Estos son algunos de los males de Grecia y la solución parece no estar cercana. Descartada la posibilidad de que el país salga del euro, parece claro que los remedios tienen que venir desde el conjunto de Europa. Son los países europeos quienes tendrán que sacar a los helenos de su macrocrisis, no sin sacrificios.

La Unión Europea, eso sí, debería replantearse el futuro de la eurozona. Algunos economistas subrayan como grave las grandes diferencias entre los países que forman parte de la moneda común. De esta forma, la entrada de algunos países únicamente ha supuesto ampliar las fronteras del continente, pero no ha supuesto una auténtica integración económica.

El futuro de Europa, concluyen los gurús, pasa por una integración real a nivel económico de todos los países.
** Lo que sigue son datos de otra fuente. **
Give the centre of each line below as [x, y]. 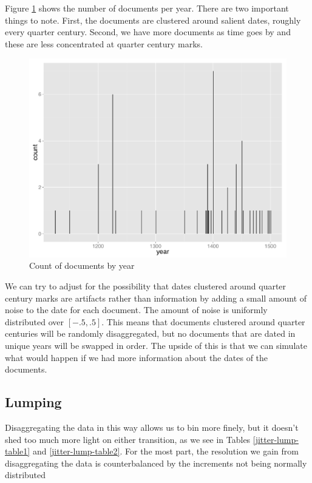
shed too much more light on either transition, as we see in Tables [128, 439]
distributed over [35, 321]
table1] [18, 451]
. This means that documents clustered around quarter [203, 321]
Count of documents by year [82, 265]
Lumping [33, 402]
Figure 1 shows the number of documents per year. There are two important [147, 8]
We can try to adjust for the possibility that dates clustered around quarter [146, 286]
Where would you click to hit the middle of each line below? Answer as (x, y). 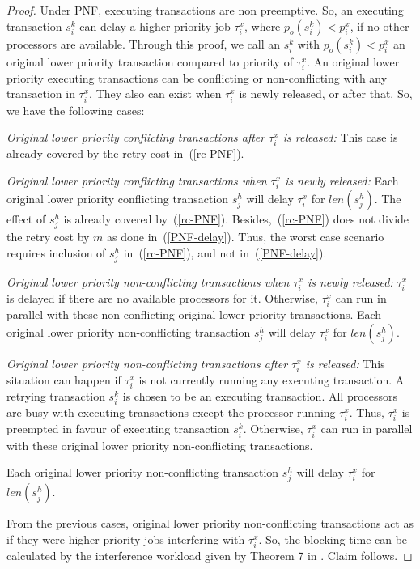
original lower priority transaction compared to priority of (150, 61)
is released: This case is (340, 137)
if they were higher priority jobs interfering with (126, 539)
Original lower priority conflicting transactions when (137, 180)
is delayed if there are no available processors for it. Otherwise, (162, 298)
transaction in (41, 93)
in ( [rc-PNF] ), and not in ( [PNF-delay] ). (225, 252)
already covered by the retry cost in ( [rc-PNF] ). (125, 153)
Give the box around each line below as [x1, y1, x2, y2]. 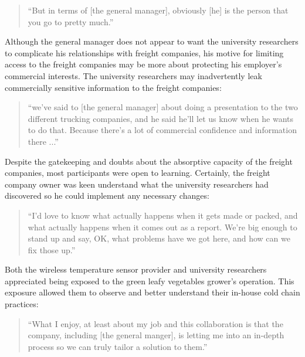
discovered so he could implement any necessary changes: [5, 189, 209, 202]
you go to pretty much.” [28, 15, 114, 28]
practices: [5, 298, 39, 310]
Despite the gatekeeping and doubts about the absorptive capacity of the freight [5, 155, 293, 167]
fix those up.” [28, 243, 76, 256]
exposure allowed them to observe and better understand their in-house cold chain [5, 286, 300, 298]
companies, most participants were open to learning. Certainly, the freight [5, 166, 270, 179]
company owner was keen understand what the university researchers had [5, 178, 269, 190]
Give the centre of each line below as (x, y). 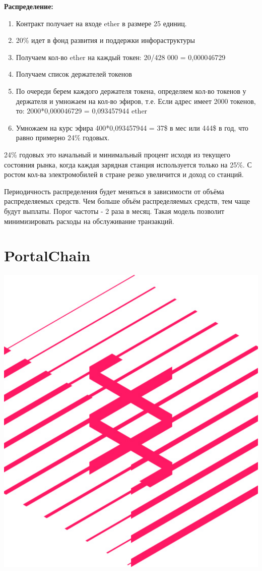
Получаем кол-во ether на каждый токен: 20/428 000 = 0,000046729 (121, 57)
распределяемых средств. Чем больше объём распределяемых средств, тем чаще (127, 201)
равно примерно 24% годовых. (63, 137)
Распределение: (29, 6)
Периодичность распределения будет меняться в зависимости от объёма (114, 191)
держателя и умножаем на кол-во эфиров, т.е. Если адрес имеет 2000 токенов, (136, 101)
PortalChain (47, 255)
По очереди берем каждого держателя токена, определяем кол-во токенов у (131, 91)

De esta forma, habría que articular una política monetaria diferente para aquellos países que ya están en crecimiento, frente a otros que se encuentran todavía en recesión. De lo contrario, éstos últimos jamás podrán salir del ostracismo.

Muchos ven como imposible una integración plena de las políticas económicas. ¿Por qué? Porque muchos Estados verían diluida su cuota de poder. El horizonte, por tanto, no es muy halagüeño para la eurozona.